Dani slid into the booth beside her and Lindsay glanced up every minute or so with a fresh teasing grin. After what felt like an hour, Lindsay set her knife down.
"Don't worry," she said. "I won't tell anyone."
"Thank you."
Lindsay winked. "Come on, we're friends." She wiped her hands on a tea towel. "And actually, I have something to tell you too. A secret for a secret. How does that sound?"
Dani shrugged. Whatever Lindsay had, it couldn't possibly compete with what she'd just figured out about her.
"Sunset Café," she said. "When we get back. Let's meet a little earlier than the others, just the two of us." She picked her knife back up and went on slicing.
Bea finally tipped her bowl up and drank the last of the sauce and melted ice cream. Dani held out a damp cloth and she offered her chocolate-smeared face up to be wiped.
"Ready?" Dani asked her.
"Yes. Thank you for the ice cream." She looked at Lindsay, then at Dani, and Dani gave her cheek a squeeze.
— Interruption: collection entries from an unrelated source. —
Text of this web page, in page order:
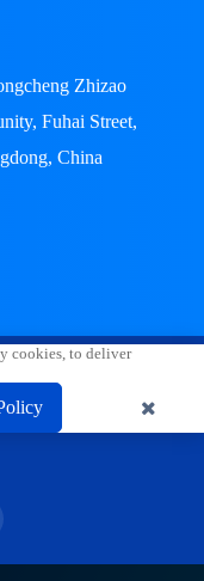
Zhizao
Fuhai Street,
China
Co., Ltd.
cookies, to deliver
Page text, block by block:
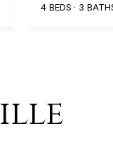
4 BEDS
3
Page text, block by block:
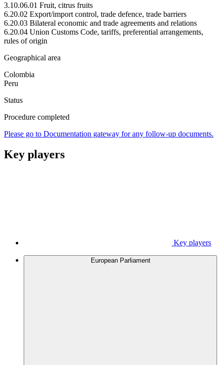
3.10.06.01 Fruit, citrus fruits
6.20.02 Export/import control, trade defence, trade barriers
6.20.03 Bilateral economic and trade agreements and relations
6.20.04 Union Customs Code, tariffs, preferential arrangements,
rules of origin
Geographical area
Colombia
Peru
Status
Procedure completed
Please go to Documentation gateway for any follow-up documents.
Key players
Key players
European Parliament
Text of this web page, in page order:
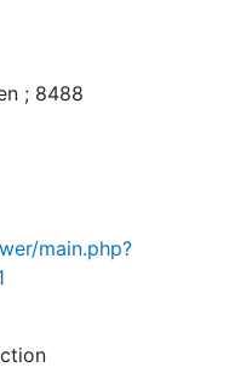
; 8488
main.php?
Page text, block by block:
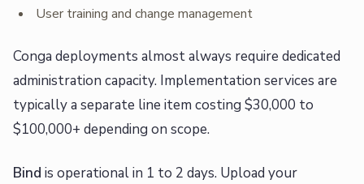
User training and change management
Conga deployments almost always require dedicated
administration capacity. Implementation services are
typically a separate line item costing $30,000 to
$100,000+ depending on scope.
Bind is operational in 1 to 2 days. Upload your
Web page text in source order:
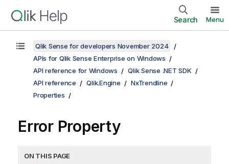
Search Menu
Qlik Sense for developers November 2024
APIs for Qlik Sense Enterprise on Windows
API reference for Windows
Qlik Sense .NET SDK
API reference
Qlik.Engine
NxTrendline
Properties
Error Property
ON THIS PAGE
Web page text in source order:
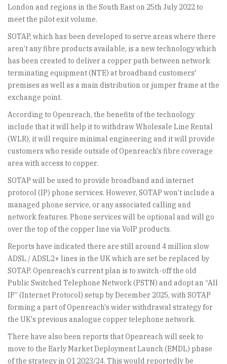
London and regions in the South East on 25th July 2022 to
meet the pilot exit volume.
SOTAP, which has been developed to serve areas where there
aren’t any fibre products available, is a new technology which
has been created to deliver a copper path between network
terminating equipment (NTE) at broadband customers'
premises as well as a main distribution or jumper frame at the
exchange point.
According to Openreach, the benefits of the technology
include that it will help it to withdraw Wholesale Line Rental
(WLR), it will require minimal engineering and it will provide
customers who reside outside of Openreach's fibre coverage
area with access to copper.
SOTAP will be used to provide broadband and internet
protocol (IP) phone services. However, SOTAP won’t include a
managed phone service, or any associated calling and
network features. Phone services will be optional and will go
over the top of the copper line via VoIP products.
Reports have indicated there are still around 4 million slow
ADSL / ADSL2+ lines in the UK which are set be replaced by
SOTAP. Openreach’s current plan is to switch-off the old
Public Switched Telephone Network (PSTN) and adopt an “All
IP” (Internet Protocol) setup by December 2025, with SOTAP
forming a part of Openreach's wider withdrawal strategy for
the UK's previous analogue copper telephone network.
There have also been reports that Openreach will seek to
move to the Early Market Deployment Launch (EMDL) phase
of the strategy in Q1 2023/24. This would reportedly be

"You're very welcome, honey." Dani took her back to the sun deck where all the adults had gathered on the loungers now. Gerald had woken up and Mark was drying his hair with a towel.
"There she is," Mark said. "Better?"
"Much better." Bea climbed into Sarah's lap. "I had a mermaid."
"A mermaid. How nice. Did you say thank you?"
"Yes."
"Good girl. Dani's very nice for getting you ice cream, isn't she?"
"Mm-hm." Bea leaned against Sarah's shoulder. "Dani was wrestling with the captain last night."
Dani was refilling Caroline's wine as she said it. The bottle jerked in her hand and a splash of rosé hit the rim of the glass and ran down the side. She righted the bottle and grabbed a napkin.
"Sorry," she murmured.
A small, awkward chuckle went around the loungers and they all looked up at her.
"Well. Good for Dani," David said. "I can't remember the last time I wrestled anyone. Caroline, when did we last wrestle?"
Caroline gave David a sharp, fond shove on the shoulder. The whole group was laughing now, even Sarah.
Bea was delighted to have caused such a hilarious reaction. "Wrestling is FUNNY," she announced, to nobody in particular.
"Some kinds of wrestling more than others, dear," Patricia said. Her eyes met Dani's for the briefest moment from under the brim of the hat, and Dani felt her face go even hotter. She'd just been sold out by a five-year-old.